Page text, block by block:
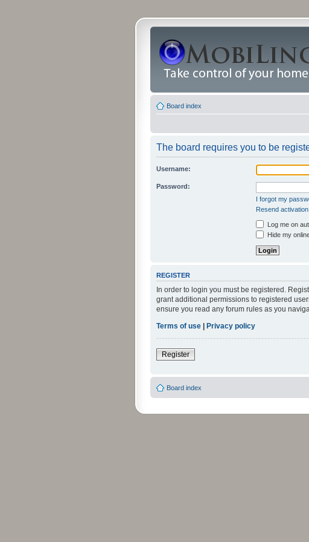
Board index
The board requires you to be
Username:
Password:
I forgot my
Resend
Log me on
Hide my
REGISTER
In order to login you must be registered.
grant additional permissions to registered
ensure you read any forum rules as you
Terms of use | Privacy policy
Register
Board index
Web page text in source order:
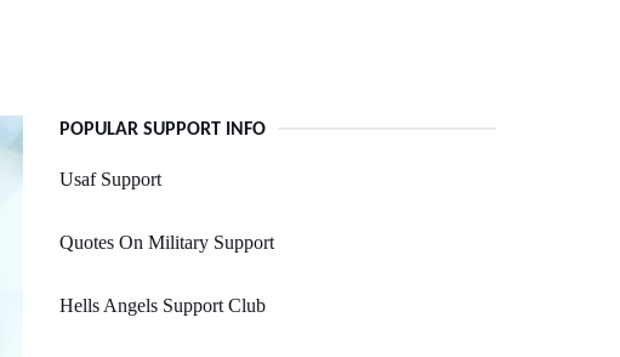
POPULAR SUPPORT INFO
Usaf Support
Quotes On Military Support
Hells Angels Support Club
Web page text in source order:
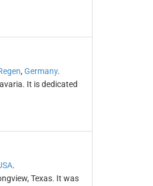
, Germany.
It is dedicated
.
Texas. It was
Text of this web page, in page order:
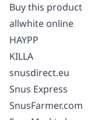
Buy this product
allwhite online
HAYPP
KILLA
snusdirect.eu
Snus Express
SnusFarmer.com
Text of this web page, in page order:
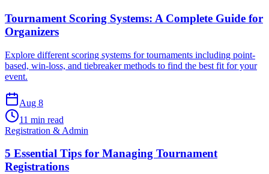
Tournament Scoring Systems: A Complete Guide for
Organizers
Explore different scoring systems for tournaments including point-
based, win-loss, and tiebreaker methods to find the best fit for your
event.
Aug 8
11 min read
Registration & Admin
5 Essential Tips for Managing Tournament
Registrations
----
Will you set down the records word for word while leaving out every picture?

Completed exercise:
Page text, block by block:
Board index
The board requires you to be
Username:
Password:
I forgot my
Resend
Log me on
Hide my
REGISTER
In order to login you must be registered.
grant additional permissions to registered
ensure you read any forum rules as you
Terms of use | Privacy policy
Register
Board index
Web page text in source order:
POPULAR SUPPORT INFO
Usaf Support
Quotes On Military Support
Hells Angels Support Club
Web page text in source order:
, Germany.
It is dedicated
.
Texas. It was
Text of this web page, in page order:
Buy this product
allwhite online
HAYPP
KILLA
snusdirect.eu
Snus Express
SnusFarmer.com
Text of this web page, in page order:
Tournament Scoring Systems: A Complete Guide for
Organizers
Explore different scoring systems for tournaments including point-
based, win-loss, and tiebreaker methods to find the best fit for your
event.
Aug 8
11 min read
Registration & Admin
5 Essential Tips for Managing Tournament
Registrations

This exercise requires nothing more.